Marietje Schaake

Marietje Schaake

Marietje Schaake, photographed in February 2014
Member of the European Parliament
In office
2009  present
Constituency Netherlands
Personal details
Born (1978-10-28) 28 October 1978
Leiden, Netherlands
Political party Democrats 66
Residence Amsterdam
Website www.marietjeschaake.eu

Marietje Schaake (Dutch pronunciation: [mɑˈritʃə ˈsxɑkə]; born 28 October 1978) is a Dutch politician. She is a member of Democrats 66 and has been a Member of the European Parliament with the Alliance of Liberals and Democrats for Europe Party (ALDE) since July 2009.[1]

Education and early career

Schaake grew up in Leiden and went to high school at the Haags Montessori Lyceum in The Hague. She then left for the United States to study liberal arts at Wittenberg University in Ohio. She went on to study sociology, American studies and new media at the University of Amsterdam. After an internship with the International Criminal Tribunal for the former Yugoslavia, Schaake was granted the Lantos Fellowship of the United States House of Representatives, where she focused on international relations and human rights issues.[2]

Before her political life, Schaake served as an independent advisor to, amongst others, the United States Ambassador to the Netherlands and to the president of the Leadership Conference on Civil Rights in Washington, D.C.. Other assignments included consulting the Dutch Ministry of Foreign Affairs, as well as cultural institutes and companies. Schaake specialized in topics such as transatlantic relations, diversity, integration, civil rights and Muslims in the West. In 2007 she received the Barney Karbank Memorial Award 2007 for outstanding leadership on the issue of human rights.[2]

Political career

Marietje Schaake in 2010
Marietje Schaake in 2012

In the fall of 2008, Schaake was nominated as candidate for the European Parliament for the Dutch political party Democrats 66 (D66). In the European Parliament elections of 2009, Schaake was elected when D66 won three seats. In the 2014 elections, she was re-elected for a second term.[2]

In the European Parliament, Schaake is the ALDE Coordinator of the International Trade committee (INTA). She is the spokesperson for the ALDE Group on the Transatlantic Trade and Investment Partnership (TTIP).[1] In 2016, she also served as the parliament’s rapporteur on a ban on trade in certain goods which could be used for capital punishment, torture or other treatment or punishment.[3]

Schaake additionally serves on the committee on Foreign Affairs (AFET), where she focuses on strengthening Europe as a global player. She works on the EU’s neighbourhood policy, notably Turkey, Iran and North Africa and the broader Middle East.
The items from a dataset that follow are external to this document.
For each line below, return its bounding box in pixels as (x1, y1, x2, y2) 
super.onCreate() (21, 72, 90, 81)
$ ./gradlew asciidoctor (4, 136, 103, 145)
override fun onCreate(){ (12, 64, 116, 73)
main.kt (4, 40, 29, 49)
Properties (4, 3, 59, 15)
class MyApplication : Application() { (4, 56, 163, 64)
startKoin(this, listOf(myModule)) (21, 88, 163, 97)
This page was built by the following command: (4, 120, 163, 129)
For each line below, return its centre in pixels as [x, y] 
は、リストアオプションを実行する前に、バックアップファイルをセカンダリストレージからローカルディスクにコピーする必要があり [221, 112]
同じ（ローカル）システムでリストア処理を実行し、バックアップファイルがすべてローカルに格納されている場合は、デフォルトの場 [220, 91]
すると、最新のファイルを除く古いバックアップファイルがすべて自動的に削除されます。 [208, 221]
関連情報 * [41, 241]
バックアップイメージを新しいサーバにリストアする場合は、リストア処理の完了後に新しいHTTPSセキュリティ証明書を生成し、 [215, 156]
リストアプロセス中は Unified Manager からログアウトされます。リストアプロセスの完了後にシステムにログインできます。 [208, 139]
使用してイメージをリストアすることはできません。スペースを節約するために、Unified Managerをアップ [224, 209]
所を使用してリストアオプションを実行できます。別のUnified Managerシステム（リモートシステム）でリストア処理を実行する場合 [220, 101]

In the subcommittee on Human Rights (DROI), she speaks on human rights and coordinates the monthly human rights resolutions for ALDE.[1]

Schaake has taken several initiatives to promote digital freedoms and to include them in EU foreign policy. She is vice president of the delegation for relations with the United States and serves in the delegation for relations with Iran, and in the delegation for the Arab peninsula. Schaake has pushed for completing Europe’s digital single market and copyright reform. She supports an open internet in discussions about internet governance and digital (human) rights.[1]
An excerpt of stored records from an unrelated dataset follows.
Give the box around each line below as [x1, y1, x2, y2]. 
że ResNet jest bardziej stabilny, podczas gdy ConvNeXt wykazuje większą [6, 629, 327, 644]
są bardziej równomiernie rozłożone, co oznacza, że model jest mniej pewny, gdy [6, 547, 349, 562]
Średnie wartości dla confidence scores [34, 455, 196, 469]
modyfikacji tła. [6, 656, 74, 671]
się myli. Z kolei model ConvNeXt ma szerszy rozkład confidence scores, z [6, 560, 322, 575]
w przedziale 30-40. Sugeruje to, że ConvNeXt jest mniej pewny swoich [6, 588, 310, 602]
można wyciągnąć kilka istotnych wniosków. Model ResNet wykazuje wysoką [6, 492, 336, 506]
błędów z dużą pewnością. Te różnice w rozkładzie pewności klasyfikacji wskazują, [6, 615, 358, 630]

Schaake established the Intergroup on the Digital Agenda for Europe. In this group Members of the European Parliament, cross-party and cross-nationality, work together in strengthening the digital agenda for Europe.

In March 2011, the European Parliament adopted Schaake's report on the Cultural Dimensions of the EU's External Actions.[4] This was followed by the adoption of Schaake's report on a Digital Freedom Strategy in EU Foreign Policy in December 2012[5] and her report on Freedom of the Press and Media in the World in June 2013.[6] Furthermore, in April 2014 the European Parliament supported Schaake's amendments to enshrine netneutrality into European telecommunications legislation. Earlier in 2011, The Wall Street Journal called Schaake "Europe's most wired politician".[7]

Other activities

Schaake has several unpaid additional positions, including the following:

Schaake is also a member of the Board of Advisors at the EU-funded research project 'Media, Conflict and Democratisation'. In September 2013, Schaake joined the Steering Committee of the "Transatlantic Dialogues on Security and Freedom in the Digital Age" project of the New America Foundation, and joined the Committee of Recommendation of Dutch whistleblower foundation Publeaks. Schaake is also a member of the Committee of Recommendation of 1848. All additional positions are unpaid.